10 medizinische Handyregeln der Wiener Ärztekammer |
Als E-Smog bezeichnet man die gesundheitsschädigende
Wirkung der ständig zunehmenden elektrischen und
elektromagnetischen Felder durch Hausinstallation, Radiowecker,
Mikrowellenherde, Mobiltelephone und deren Sendestationen,
Rundfunkübertragungen, Computerstrahlung, Bildschirmstrahlung,
Überlandleitungen, Transformatorstationen, medizinische
Behandlungen und Radarstationen. Die elektromagnetische
Spannung der menschlichen Zellen wird durch von außen
einwirkende technische Felder beeinflusst und gestört,
besonders der Zustand der Nervenzellen und die Übertragung
von Signalen über die Nervenbahnen. Selbst als
harmlos geltende Quarzuhren können mir ihrer winzigen
elektromagnetischen Strahlung bei empfindlichen Personen
Beschwerden auslösen, jedenfalls Stören sie
bei jedem das energetische Gleichgewicht.

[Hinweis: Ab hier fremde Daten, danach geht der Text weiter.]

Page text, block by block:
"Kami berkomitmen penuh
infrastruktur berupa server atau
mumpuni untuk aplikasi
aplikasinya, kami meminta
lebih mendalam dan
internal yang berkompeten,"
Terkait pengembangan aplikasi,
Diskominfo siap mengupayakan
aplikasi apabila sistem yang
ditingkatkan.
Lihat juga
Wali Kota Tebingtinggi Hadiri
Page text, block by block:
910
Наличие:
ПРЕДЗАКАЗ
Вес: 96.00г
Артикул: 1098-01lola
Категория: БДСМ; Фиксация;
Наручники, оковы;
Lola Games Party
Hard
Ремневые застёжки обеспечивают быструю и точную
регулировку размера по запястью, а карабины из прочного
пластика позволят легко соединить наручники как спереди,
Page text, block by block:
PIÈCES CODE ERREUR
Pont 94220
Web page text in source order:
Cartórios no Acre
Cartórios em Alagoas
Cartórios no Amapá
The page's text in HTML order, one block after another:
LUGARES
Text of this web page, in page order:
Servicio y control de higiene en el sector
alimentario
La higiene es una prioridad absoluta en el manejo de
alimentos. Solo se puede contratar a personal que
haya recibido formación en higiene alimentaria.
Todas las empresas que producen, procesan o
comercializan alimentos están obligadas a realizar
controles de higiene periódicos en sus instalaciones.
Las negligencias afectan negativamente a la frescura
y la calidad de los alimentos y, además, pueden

Wie wirkt sich Strahlung im Niederfrequenzbereich
auf die Gesundheit aus?
Sobald elektrische Geräte und Anlagen in Betrieb
genommen werden entstehen niederfrequente Streufelder,
deren Richtung ( Polarität ) mit einer Frequenz
von 50 Hertz wechselt ( Wechselstrom ).
In verschiedenen wissenschaftlichen Untersuchungen
wurde festgestellt, dass elektromagnetische Felder den
Hormonhaushalt beeinflussen. Vor allem die Hormone
Melatonin (reguliert Biorhythmen, Fortpflanzung,
Wachstum und Immunabwehr) und Serotonin (Überträgerstoff
für Nervenreize) wurde im Hinblick auf Elektrosmog
untersucht. Dabei wurde festgestellt, dass die Zirbeldrüse,
bedingt durch den Anstieg elektrischer Wechselfelder,
in der Nacht deutlich weniger Melatonin ausschüttet
und dadurch Gesundheitsstörungen wie psychische
Belastungen (z.B. Depressionen), Schlafstörungen,
Störungen des Tag-Nacht-Rhythmus, Immunschwäche
und erhöhtem Krebsrisiko entstehen können.
Wie wirkt sich Strahlung im Hochfrequenzbereich
auf die Gesundheit aus (Radar, Mikrowelle, Mobilfunk-Ultrakurzwellen,
Kurzwellen, Mittelwellen, Langwellen Computer,
TV)
Der Effekt der Hochfrequenz-Strahlung beruht auf der
abnormalen Erwärmung unseres Körpers.
D.h. die Absorption der Hochfrequenzstrahlung erfolgt
kaum über die Haut - nicht wie bei der normalen
Erwärmung des Körpers z.B. durch die Sonne
oder einen Ofen, wo sich die oberen Hautschichten erwärmen
und der Organismus mit Schweißsekretion reagiert
sondern in tieferen Gewebsschichten. Die Temperaturregelung
des Körpers bleibt aus, da die innere lokale
Erhitzung nicht wahrgenommen werden kann. Die Aufnahme
der Strahlungsenergie hängt von der Frequenz der
Strahlung ab, die Eindringtiefe vom Wassergehalt des
Gewebes. Je höher der Wassergehalt des Gewebes,
desto geringer ist die Eindringtiefe der Strahlung.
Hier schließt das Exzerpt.